Data under study: Begin

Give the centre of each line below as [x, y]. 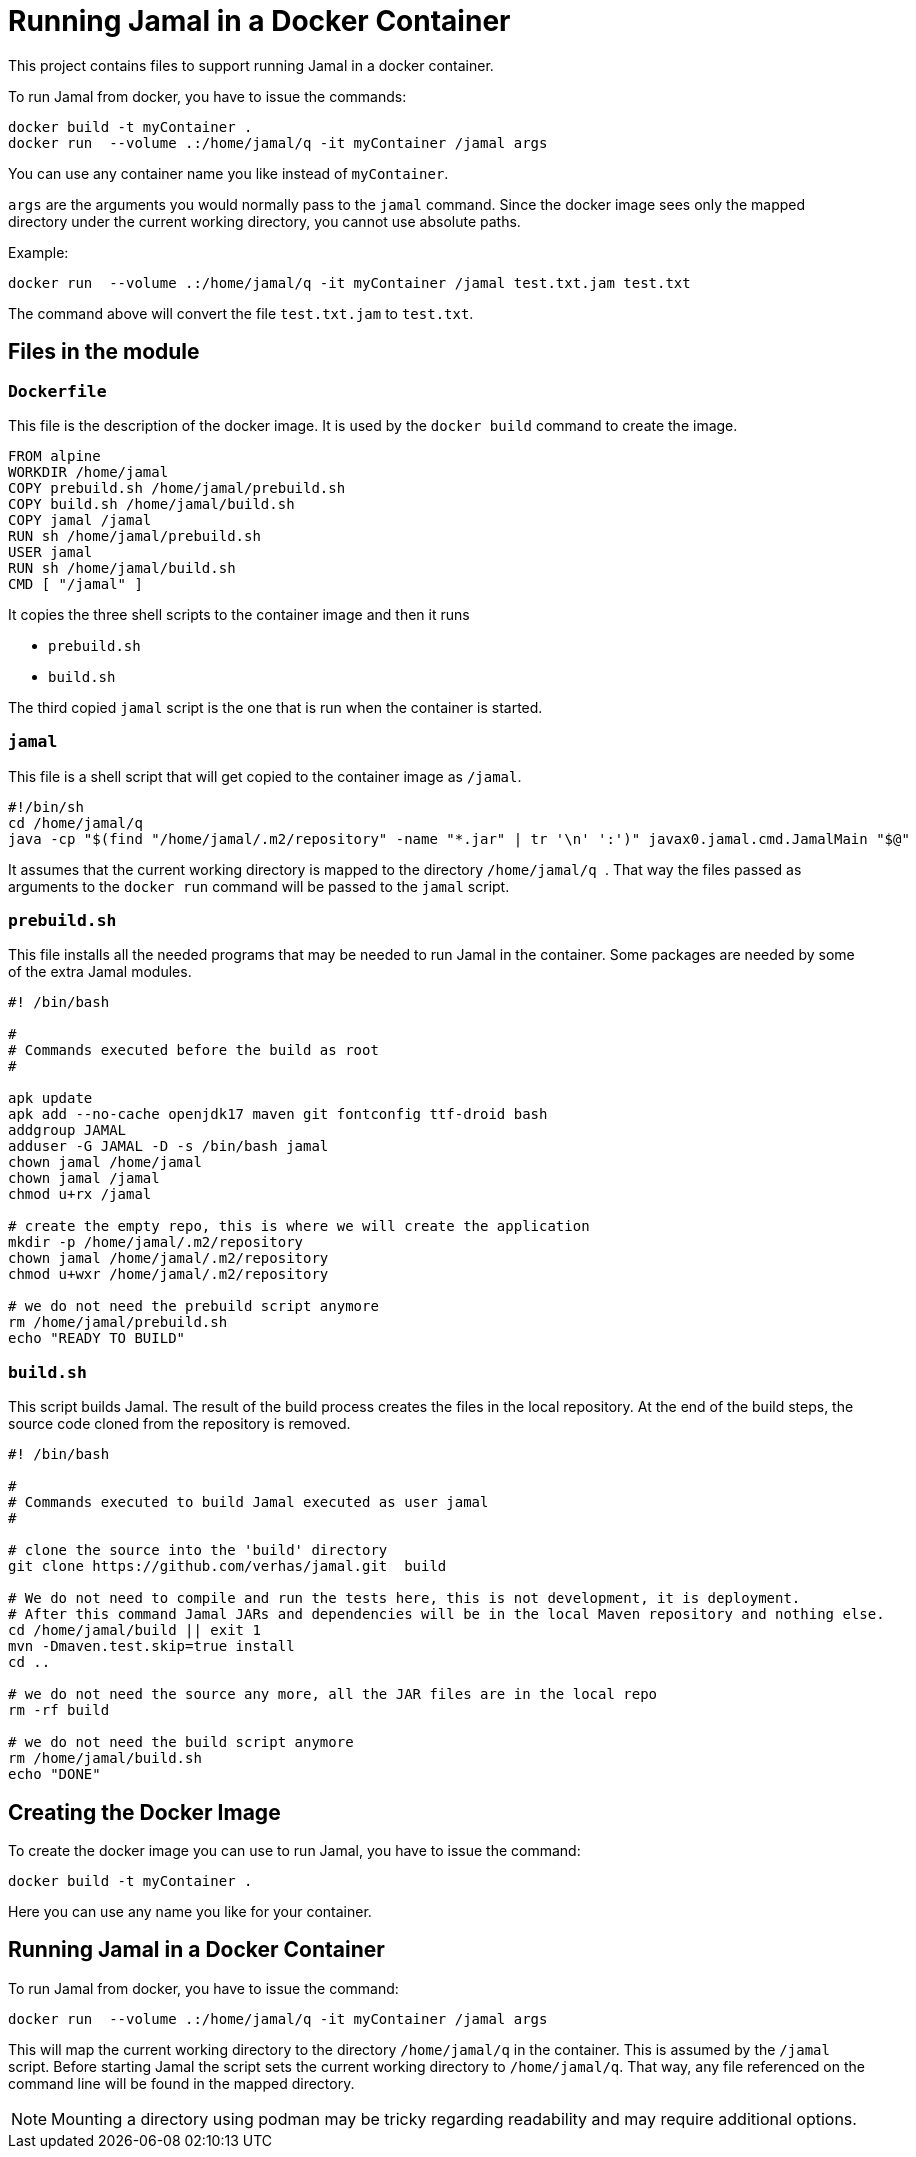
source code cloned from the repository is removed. [179, 1424]
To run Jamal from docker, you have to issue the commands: [207, 96]
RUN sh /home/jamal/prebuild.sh [134, 535]
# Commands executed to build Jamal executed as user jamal [248, 1502]
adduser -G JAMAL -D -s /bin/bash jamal [168, 1146]
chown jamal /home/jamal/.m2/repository [168, 1258]
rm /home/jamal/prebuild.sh [118, 1322]
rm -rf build [59, 1710]
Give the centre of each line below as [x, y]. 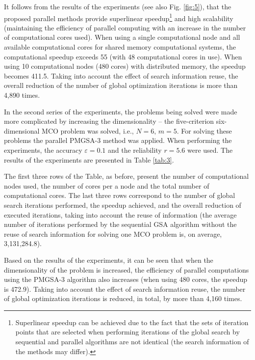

Data under study: End

Filter the entries above down to the lines that contain the word "from".

source code cloned from the repository is removed. [179, 1424]
To run Jamal from docker, you have to issue the commands: [207, 96]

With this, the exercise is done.